Suppression of the spontaneous differentiation of progenitors by co-culture with adipocytes may result from direct cell–cell interaction or an indirect interaction through secretory factors. To examine this in more detail, a conditioned medium was prepared from interscapular adipocytes, and its effect on differentiation was determined. When SV cells were cultured with a low concentration (25%) of the conditioned medium, the expression of Ucp1 was significantly reduced to approximately 30% of that in cells cultured without the conditioned medium (Figure 4A). Ucp1 expression was further reduced when cultured with a high concentration (50%) of the conditioned medium. Conditioned medium from interscapular adipocytes also suppressed the expression of marker genes for adipogenesis or mature adipocyte (Figure 4A). On the other hand, conditioned medium prepared from adipocytes isolated from the inguinal adipose tissue, a traditional WAT depot, showed no effect on Ucp1 and adipocyte marker gene expressions in SV cells. When SV cells from adult hamsters (Figure 4B) or those from the inguinal adipose tissue of 10-day-old pups (Figure 4C) were used, spontaneous differentiation was not observed and the expression of Ucp1 was extremely low compared with that in SV cells from the interscapular adipose tissue of 10-day-old hamsters. Effect of interscapular adipocyte-conditioned medium on Ucp1 expression was not observed. These results indicate that interscapular adipocytes from developing hamsters secrete a factor(s) that suppresses the differentiation of brown adipocyte progenitors.

FIGURE 4

Figure 4. Effect of conditioned medium from adipocytes and SV cells on the spontaneous differentiation of SV cells. Stromal–vascular (SV) cells and adipocytes were fractionated by centrifugation after collagenase digestion of the interscapular (Int) or inguinal (Ing) adipose tissue of 10-day-old hamsters. Adipocytes or SV cells were cultured for three days, and the medium was collected and designated adipocyte- or SV cell-conditioned medium. SV cells from interscapular adipose tissue from 10-day-old hamsters (A,D) or 6-month-old hamsters (B,E), and inguinal adipose tissue of 10-day-old hamsters (C) were cultured without adipogenic induction cocktail treatment in culture media containing the adipocyte- (A-C) or SV cell-conditioned medium (D,E) at the indicated ratio. The expressions of Ucp1 and marker genes of adipogenesis or adipocyte were measured after the 3-day culture. The expression of each gene was normalized to the expression of Actb and expressed relative to the value of the control interscapular SV cells from 10-day-old hamsters. Values represent means ± standard error for four independent experiments. Different letters indicate significant differences (p < 0.05) between groups. The mean Ct values in the control group are shown in parentheses.

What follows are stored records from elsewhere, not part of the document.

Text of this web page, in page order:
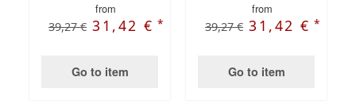
from
39,27 € 31,42 €*
Go to item
from
39,27 € 31,42 €*
Go to item
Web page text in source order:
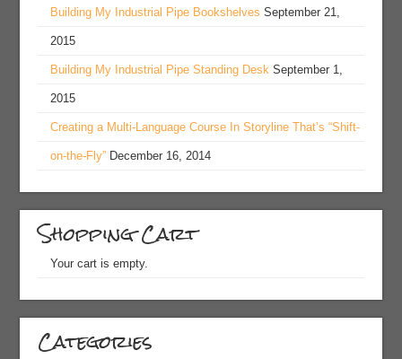
Building My Industrial Pipe Bookshelves September 21,
2015
Building My Industrial Pipe Standing Desk September 1,
2015
Creating a Multi-Language Course In Storyline That’s “Shift-
on-the-Fly” December 16, 2014
Shopping Cart
Your cart is empty.
Categories
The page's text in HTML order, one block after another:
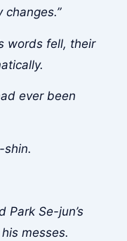
changes.”
words fell, their
ever been
shin.
Park Se-jun’s
messes.
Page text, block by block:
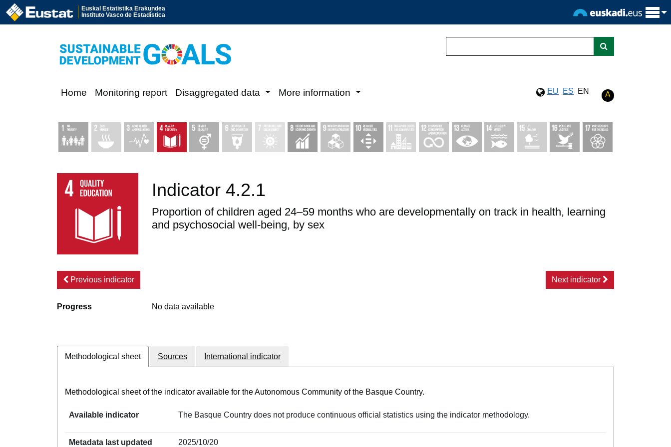
Euskal Estatistika Erakundea
Instituto Vasco de Estadística
Home Monitoring report Disaggregated data More information EU ES EN A
Indicator 4.2.1
Proportion of children aged 24–59 months who are developmentally on track in health, learning
and psychosocial well-being, by sex
Previous indicator Next indicator
Progress No data available
Methodological sheet Sources International indicator
Methodological sheet of the indicator available for the Autonomous Community of the Basque Country.
Available indicator The Basque Country does not produce continuous official statistics using the indicator methodology.
Metadata last updated 2025/10/20
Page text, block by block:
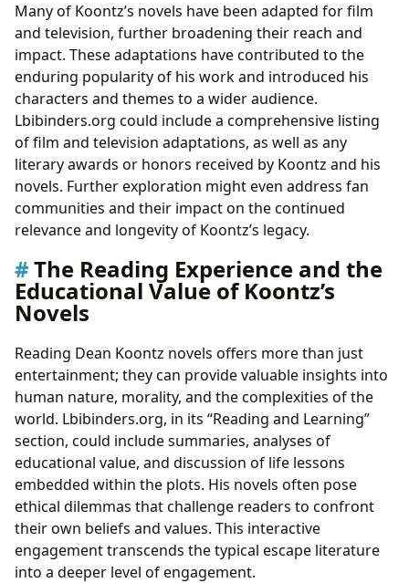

To examine the possibility that SV cells also secrete factors that regulate brown adipogenesis, the effect of SV cell-conditioned medium was also examined. When interscapular SV cells from 10-day-old hamsters were cultured in a low (25%) or high (50%) concentration of interscapular SV cell-conditioned medium, the expression of Ucp1 increased in a dose-dependent manner and was more than 2- and 4-fold higher than that in the control group, respectively (Figure 4D). In contrast, conditioned medium from interscapular SV cells showed no effect on the expressions of marker genes for adipogenesis or mature adipocyte (Figure 4D). SV cell-conditioned medium from adult hamsters failed to show any effect on Ucp1 expression (Figure 4E). These results indicate that SV cells secrete a factor(s) that enhances brown adipogenic program, but not adipogenesis itself, during spontaneous differentiation of progenitors.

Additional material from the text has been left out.